Operator Interpolation and the Commutant

Abstract

The construction and the study of a rich functional calculus is one way of getting spectral resolutions or their analogues. In the classical case of a self-adjoint (or normal) operator A the calculus f ↦ f(A) defined on the algebra of all bounded functions and, in particular, on the characteristic functions χ_σ generates a projection valued (spectral) measure \(\sigma \mapsto E\left( \sigma \right)\mathop = \limits^{def} {\chi _\sigma }\left( A \right)\), the study of which leads to the Spectral Theorem. This measure “separates” the spectrum of A sufficiently well so that, for instance, if A is complete we obtain an unconditionally convergent expansion into eigenvectors. For more general transformations having a total and topologically free family X of eigen (or root) spaces one can always define an analogue of the spectral measure, in a similar manner as this is provided by formula (6), Lecture VI, but in the first instance only on the (dense) linear hull of the family X. If moreover the eigenvalues of the operator are isolated points of the spectrum then this “measure” can be considered as a part of the calculus (the “analytical” Riesz-Dunford calculus).

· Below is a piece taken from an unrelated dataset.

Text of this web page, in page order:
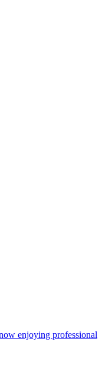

For the compressions of the shift operator T = PS∣K we have to use the calculus constructed in Lecture III beyond which (as will be shown) we cannot go. The Sz.-Nagy and Foiaş calculus, it is true, makes it possible to construct the operator f(T) only for analytic functions f (f ∈ H^∞) but this deficiency is compensated by the fact that in many cases f(T) depends only on f ∣σ(T) or even f ∣σ _p (T). Such functions already can separate the spectrum of T in the desired way.